_What is needed:_
No pictures go in the copy; everything else in the records below must be output exactly.

# # # #

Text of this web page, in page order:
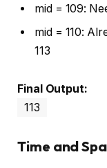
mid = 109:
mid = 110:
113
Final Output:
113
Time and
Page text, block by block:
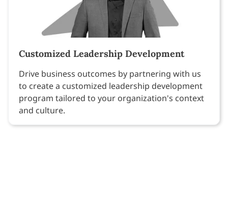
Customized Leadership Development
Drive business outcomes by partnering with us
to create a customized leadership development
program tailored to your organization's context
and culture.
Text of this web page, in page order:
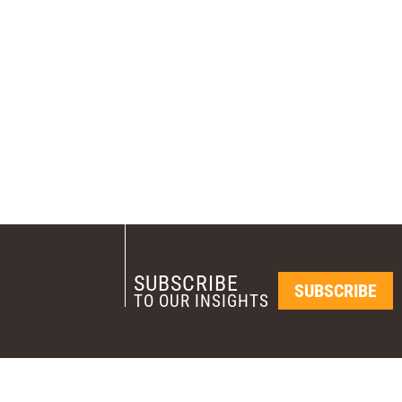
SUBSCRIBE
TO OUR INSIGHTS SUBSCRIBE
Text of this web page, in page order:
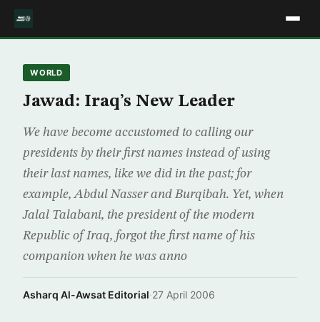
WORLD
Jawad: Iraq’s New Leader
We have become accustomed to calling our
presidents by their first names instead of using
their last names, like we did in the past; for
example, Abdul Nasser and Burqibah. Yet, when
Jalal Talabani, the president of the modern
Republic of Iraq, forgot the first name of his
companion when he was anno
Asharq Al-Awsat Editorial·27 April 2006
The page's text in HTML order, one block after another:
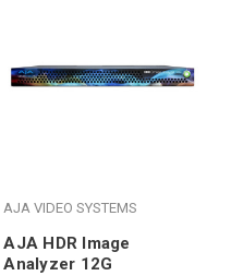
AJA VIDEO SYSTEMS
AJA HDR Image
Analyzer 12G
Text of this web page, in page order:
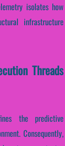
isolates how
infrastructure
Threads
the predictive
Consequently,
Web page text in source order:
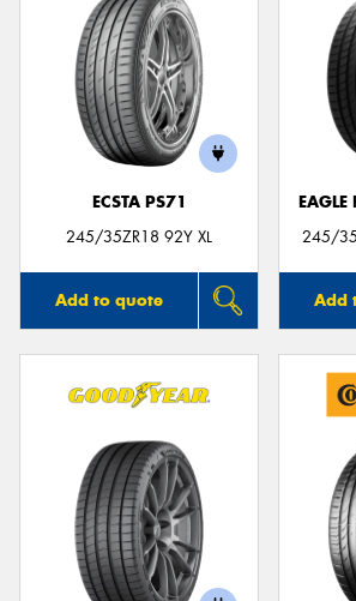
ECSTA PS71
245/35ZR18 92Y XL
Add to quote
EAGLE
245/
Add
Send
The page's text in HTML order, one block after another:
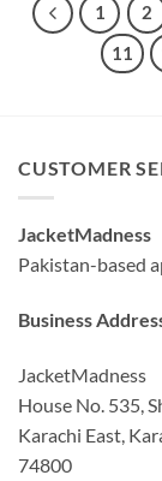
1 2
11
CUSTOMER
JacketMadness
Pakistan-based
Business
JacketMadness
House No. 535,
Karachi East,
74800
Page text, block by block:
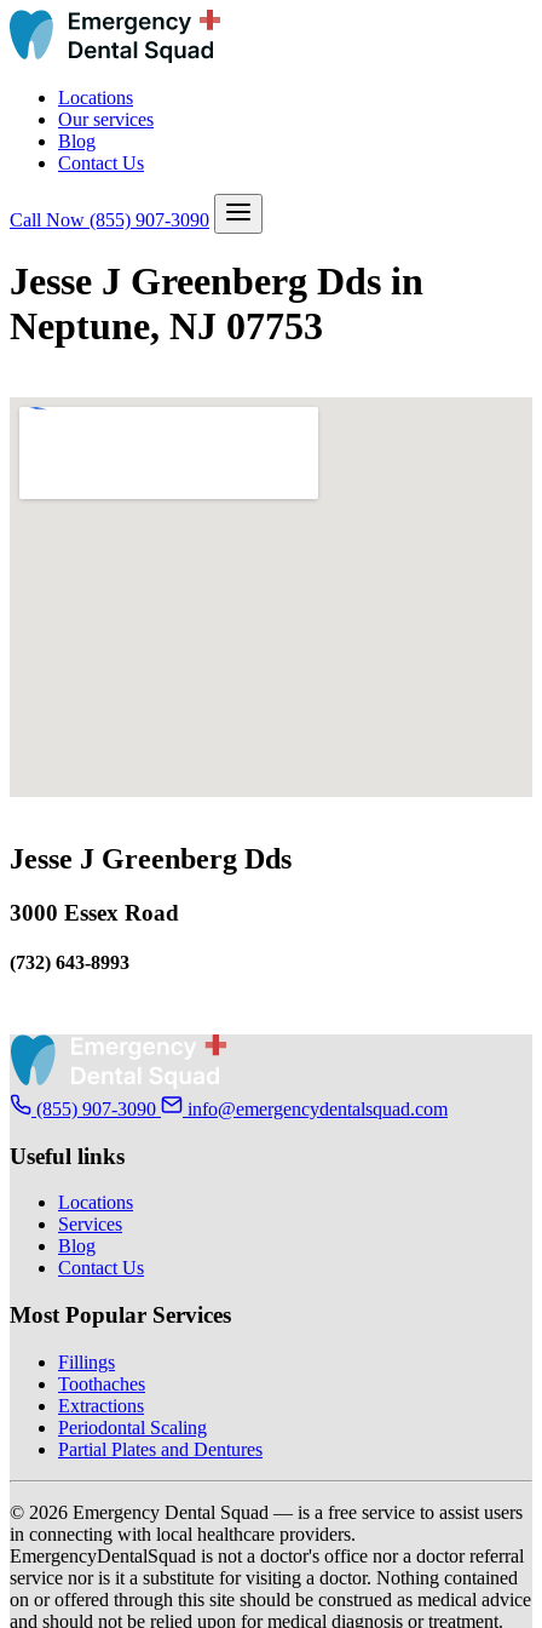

# # # #

_Solution:_
Text of this web page, in page order:
mid = 109:
mid = 110:
113
Final Output:
113
Time and
Page text, block by block:
Customized Leadership Development
Drive business outcomes by partnering with us
to create a customized leadership development
program tailored to your organization's context
and culture.
Text of this web page, in page order:
SUBSCRIBE
TO OUR INSIGHTS SUBSCRIBE
Text of this web page, in page order:
WORLD
Jawad: Iraq’s New Leader
We have become accustomed to calling our
presidents by their first names instead of using
their last names, like we did in the past; for
example, Abdul Nasser and Burqibah. Yet, when
Jalal Talabani, the president of the modern
Republic of Iraq, forgot the first name of his
companion when he was anno
Asharq Al-Awsat Editorial·27 April 2006
The page's text in HTML order, one block after another:
AJA VIDEO SYSTEMS
AJA HDR Image
Analyzer 12G
Text of this web page, in page order:
isolates how
infrastructure
Threads
the predictive
Consequently,
Web page text in source order:
ECSTA PS71
245/35ZR18 92Y XL
Add to quote
EAGLE
245/
Add
Send
The page's text in HTML order, one block after another:
1 2
11
CUSTOMER
JacketMadness
Pakistan-based
Business
JacketMadness
House No. 535,
Karachi East,
74800
Page text, block by block:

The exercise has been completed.